(Collected data entries)
[Start of Attachment]

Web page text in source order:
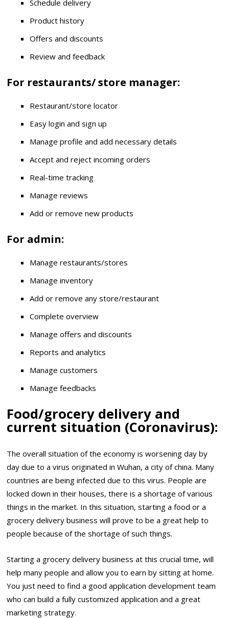
Schedule delivery
Product history
Offers and discounts
Review and feedback
For restaurants/ store manager:
Restaurant/store locator
Easy login and sign up
Manage profile and add necessary details
Accept and reject incoming orders
Real-time tracking
Manage reviews
Add or remove new products
For admin:
Manage restaurants/stores
Manage inventory
Add or remove any store/restaurant
Complete overview
Manage offers and discounts
Reports and analytics
Manage customers
Manage feedbacks
Food/grocery delivery and
current situation (Coronavirus):
The overall situation of the economy is worsening day by
day due to a virus originated in Wuhan, a city of china. Many
countries are being infected due to this virus. People are
locked down in their houses, there is a shortage of various
things in the market. In this situation, starting a food or a
grocery delivery business will prove to be a great help to
people because of the shortage of such things.
Starting a grocery delivery business at this crucial time, will
help many people and allow you to earn by sitting at home.
You just need to find a good application development team
who can build a fully customized application and a great
marketing strategy.

[End of Attachment]

◆ ASSIGNED TASK
In the records above, return only the line that contains "Accept and reject incoming orders" and every line after it through the last, exactly as they appear.

◆ ANSWER TO THE EXERCISE
Accept and reject incoming orders
Real-time tracking
Manage reviews
Add or remove new products
For admin:
Manage restaurants/stores
Manage inventory
Add or remove any store/restaurant
Complete overview
Manage offers and discounts
Reports and analytics
Manage customers
Manage feedbacks
Food/grocery delivery and
current situation (Coronavirus):
The overall situation of the economy is worsening day by
day due to a virus originated in Wuhan, a city of china. Many
countries are being infected due to this virus. People are
locked down in their houses, there is a shortage of various
things in the market. In this situation, starting a food or a
grocery delivery business will prove to be a great help to
people because of the shortage of such things.
Starting a grocery delivery business at this crucial time, will
help many people and allow you to earn by sitting at home.
You just need to find a good application development team
who can build a fully customized application and a great
marketing strategy.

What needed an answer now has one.